172. The method according to any one of claims 165-167, wherein the non-ocular disorder is non-oncogenic.

173. The method according to any one of claims 165-167, wherein the non-ocular disorder is oncogenic.

174. The method of claim 172, wherein the non-ocular disorder is characterized by a solid tumor or a liquid tumor.

175. The method of claim 174, wherein the non-ocular disorder is characterized by a solid tumor and is selected from the group consisting of: colorectal cancer, hormone refractory prostate cancer, melanoma, metastatic breast cancer, metastatic colorectal cancer, metastatic esophageal cancer, metastatic pancreatic cancer, metastatic gastric cancer, nasopharyngeal cancer, non-small cell lung cancer, pancreatic tumor, squamous cell carcinoma, and gastric tumor.
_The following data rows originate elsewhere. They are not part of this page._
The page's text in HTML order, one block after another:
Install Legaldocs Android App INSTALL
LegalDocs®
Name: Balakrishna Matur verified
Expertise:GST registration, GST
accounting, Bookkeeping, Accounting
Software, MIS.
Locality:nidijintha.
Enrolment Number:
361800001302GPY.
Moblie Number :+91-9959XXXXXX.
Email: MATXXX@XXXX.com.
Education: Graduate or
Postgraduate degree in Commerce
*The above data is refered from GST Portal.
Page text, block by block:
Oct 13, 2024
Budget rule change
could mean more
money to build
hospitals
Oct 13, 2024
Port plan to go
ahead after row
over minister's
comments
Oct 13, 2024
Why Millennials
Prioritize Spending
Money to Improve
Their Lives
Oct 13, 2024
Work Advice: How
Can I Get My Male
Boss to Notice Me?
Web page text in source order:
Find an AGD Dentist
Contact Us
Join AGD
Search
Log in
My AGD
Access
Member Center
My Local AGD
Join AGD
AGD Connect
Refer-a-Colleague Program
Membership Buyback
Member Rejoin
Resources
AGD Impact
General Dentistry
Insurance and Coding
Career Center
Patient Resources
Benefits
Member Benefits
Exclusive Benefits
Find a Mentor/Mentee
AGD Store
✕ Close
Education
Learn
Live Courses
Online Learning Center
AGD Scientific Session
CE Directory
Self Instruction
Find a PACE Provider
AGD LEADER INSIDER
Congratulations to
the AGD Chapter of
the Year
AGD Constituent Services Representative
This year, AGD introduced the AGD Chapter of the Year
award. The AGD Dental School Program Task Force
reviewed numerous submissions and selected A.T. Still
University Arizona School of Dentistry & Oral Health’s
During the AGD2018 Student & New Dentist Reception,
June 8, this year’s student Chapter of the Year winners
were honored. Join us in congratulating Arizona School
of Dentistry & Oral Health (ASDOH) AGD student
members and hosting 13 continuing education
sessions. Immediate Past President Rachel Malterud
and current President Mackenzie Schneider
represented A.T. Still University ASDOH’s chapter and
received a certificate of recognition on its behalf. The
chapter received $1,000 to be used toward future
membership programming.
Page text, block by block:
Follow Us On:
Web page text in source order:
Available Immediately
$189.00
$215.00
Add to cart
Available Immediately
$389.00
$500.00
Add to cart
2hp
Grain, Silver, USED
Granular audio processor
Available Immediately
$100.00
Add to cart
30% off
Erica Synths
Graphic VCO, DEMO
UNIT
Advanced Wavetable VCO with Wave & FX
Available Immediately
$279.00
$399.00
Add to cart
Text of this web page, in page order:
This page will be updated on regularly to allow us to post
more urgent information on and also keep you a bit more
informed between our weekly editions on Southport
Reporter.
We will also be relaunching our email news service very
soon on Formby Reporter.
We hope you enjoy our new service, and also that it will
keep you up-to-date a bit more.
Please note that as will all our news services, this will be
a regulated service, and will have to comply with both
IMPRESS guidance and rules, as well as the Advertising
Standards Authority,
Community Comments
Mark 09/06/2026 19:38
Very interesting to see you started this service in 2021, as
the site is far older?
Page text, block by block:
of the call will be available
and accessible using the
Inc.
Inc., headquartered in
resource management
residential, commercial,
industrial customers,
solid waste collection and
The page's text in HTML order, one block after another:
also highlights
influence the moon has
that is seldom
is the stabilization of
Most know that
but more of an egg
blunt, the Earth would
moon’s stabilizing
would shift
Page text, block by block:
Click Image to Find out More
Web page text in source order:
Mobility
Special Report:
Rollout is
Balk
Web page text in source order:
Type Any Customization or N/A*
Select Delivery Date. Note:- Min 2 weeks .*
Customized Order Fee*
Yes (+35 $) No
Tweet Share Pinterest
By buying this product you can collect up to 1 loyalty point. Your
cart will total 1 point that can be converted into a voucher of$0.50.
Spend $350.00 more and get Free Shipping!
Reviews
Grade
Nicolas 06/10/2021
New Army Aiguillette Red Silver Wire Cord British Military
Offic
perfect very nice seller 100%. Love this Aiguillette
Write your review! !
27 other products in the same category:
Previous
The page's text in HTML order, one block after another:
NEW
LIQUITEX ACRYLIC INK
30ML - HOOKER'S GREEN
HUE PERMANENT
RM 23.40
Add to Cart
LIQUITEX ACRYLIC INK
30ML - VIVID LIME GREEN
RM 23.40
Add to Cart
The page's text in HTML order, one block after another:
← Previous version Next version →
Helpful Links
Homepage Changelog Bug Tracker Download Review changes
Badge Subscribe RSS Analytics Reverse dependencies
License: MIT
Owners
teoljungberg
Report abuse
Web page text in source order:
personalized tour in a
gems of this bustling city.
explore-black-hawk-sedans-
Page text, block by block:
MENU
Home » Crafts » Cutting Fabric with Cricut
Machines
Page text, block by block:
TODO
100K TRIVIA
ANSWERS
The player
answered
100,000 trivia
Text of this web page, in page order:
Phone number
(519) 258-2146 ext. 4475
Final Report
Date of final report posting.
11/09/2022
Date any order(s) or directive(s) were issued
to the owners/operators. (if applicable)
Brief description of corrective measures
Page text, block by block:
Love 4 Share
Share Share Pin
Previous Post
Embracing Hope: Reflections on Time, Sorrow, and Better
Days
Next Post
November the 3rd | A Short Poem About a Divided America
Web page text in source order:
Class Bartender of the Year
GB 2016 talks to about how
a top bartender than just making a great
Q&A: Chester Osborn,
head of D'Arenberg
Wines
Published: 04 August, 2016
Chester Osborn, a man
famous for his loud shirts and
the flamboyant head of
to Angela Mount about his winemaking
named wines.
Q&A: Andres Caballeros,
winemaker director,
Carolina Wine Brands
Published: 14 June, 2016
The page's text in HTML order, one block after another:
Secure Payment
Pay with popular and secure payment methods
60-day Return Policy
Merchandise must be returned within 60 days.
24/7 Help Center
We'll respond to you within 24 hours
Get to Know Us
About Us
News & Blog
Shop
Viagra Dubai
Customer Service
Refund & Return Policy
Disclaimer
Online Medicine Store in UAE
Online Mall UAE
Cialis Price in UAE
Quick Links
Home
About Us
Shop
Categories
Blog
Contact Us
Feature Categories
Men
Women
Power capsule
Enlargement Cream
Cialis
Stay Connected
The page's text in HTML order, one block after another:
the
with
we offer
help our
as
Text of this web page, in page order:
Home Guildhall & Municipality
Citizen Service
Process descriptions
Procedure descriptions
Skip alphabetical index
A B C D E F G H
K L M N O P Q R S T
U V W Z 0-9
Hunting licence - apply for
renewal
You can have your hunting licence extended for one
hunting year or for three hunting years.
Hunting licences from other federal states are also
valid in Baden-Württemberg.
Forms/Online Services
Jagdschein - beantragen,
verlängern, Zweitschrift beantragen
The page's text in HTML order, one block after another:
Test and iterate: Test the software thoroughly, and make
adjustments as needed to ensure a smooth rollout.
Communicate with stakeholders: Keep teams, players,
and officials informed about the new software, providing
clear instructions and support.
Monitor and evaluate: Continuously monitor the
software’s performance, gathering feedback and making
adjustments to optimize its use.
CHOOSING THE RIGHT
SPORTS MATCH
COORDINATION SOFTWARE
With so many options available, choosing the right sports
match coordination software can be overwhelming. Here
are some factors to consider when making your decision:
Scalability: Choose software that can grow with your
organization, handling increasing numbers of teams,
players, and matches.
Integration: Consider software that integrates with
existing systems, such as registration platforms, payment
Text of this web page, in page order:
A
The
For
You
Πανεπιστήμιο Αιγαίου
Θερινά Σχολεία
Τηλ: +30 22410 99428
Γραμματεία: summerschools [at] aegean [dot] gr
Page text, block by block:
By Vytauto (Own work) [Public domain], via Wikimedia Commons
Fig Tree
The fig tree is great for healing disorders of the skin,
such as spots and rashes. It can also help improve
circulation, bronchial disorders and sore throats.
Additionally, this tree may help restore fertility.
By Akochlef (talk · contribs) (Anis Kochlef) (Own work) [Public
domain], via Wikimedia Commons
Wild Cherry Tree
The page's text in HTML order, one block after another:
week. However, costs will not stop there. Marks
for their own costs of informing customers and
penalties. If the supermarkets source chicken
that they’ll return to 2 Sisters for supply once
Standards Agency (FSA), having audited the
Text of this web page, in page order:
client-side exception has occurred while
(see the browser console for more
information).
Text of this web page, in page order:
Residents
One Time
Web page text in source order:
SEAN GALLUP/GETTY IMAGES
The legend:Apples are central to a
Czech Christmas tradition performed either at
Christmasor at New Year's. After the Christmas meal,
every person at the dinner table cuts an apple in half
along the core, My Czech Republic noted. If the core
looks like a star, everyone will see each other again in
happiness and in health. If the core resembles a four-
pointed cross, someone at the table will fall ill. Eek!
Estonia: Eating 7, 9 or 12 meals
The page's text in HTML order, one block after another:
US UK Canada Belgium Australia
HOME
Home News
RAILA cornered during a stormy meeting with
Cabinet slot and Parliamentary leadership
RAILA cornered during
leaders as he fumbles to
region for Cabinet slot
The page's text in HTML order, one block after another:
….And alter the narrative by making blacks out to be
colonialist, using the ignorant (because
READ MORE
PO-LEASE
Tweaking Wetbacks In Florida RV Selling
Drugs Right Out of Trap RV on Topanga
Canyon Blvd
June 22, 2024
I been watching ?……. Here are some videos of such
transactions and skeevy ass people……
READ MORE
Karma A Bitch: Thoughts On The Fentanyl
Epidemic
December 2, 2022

176. The method of claim 174, wherein the non-ocular disorder is characterized by a liquid tumor and is selected from the group consisting of: acute myelogenous leukemia, B-cell lymphoma, and hodgkin's disease.

177. The method of any one of claims 180 to 176, wherein the CFI variant, the fusion construct, or the pharmaceutical composition is administered subcutaneously or intravenously to the subject.

178. The method of claim 177, wherein the administration is subcutaneous administration.

179. The method of claim 178, wherein the subcutaneous administration is once daily or once weekly or once every other week.

180. A method of treating an ocular disorder in an individual in need thereof, the method comprising administering to the individual a therapeutically effective amount of any one of the CFI variants of claims 1-120, or any one of the fusion constructs of claims 125-155, or the pharmaceutical composition of claim 156.

181. The method of claim 180, wherein the ocular disorder is characterized by insufficient CFI.

182. The method of any one of claims 180 to 181, wherein the ocular disorder is characterized by a disorder of the complement system.

183. The method according to any one of claims 180 to 182, wherein the ocular disorder is selected from the group consisting of: diabetic Macular Edema (DME), diabetic retinopathy, dry age-related macular degeneration (AMD), glaucoma, keratoconjunctivitis, neuromyelitis optica (NMOSD), open angle glaucoma, polypoidal choroidal vasculopathy, stargardt disease (Stargardt Disease), uveitis, and vitreoretinopathy.

184. The method according to any one of claims 180 to 183, wherein the ocular disorder is non-oncogenic.

185. A cell comprising one or more nucleic acids encoding wild-type CFI or a variant thereof, and comprising one or more nucleic acids encoding furin.

186. A method of producing a wild-type CFI or variant thereof in an activated state, the method comprising recombinantly producing the CFI or variant thereof in a cell comprising one or more nucleic acids encoding the CFI or variant thereof and comprising one or more nucleic acids encoding furin.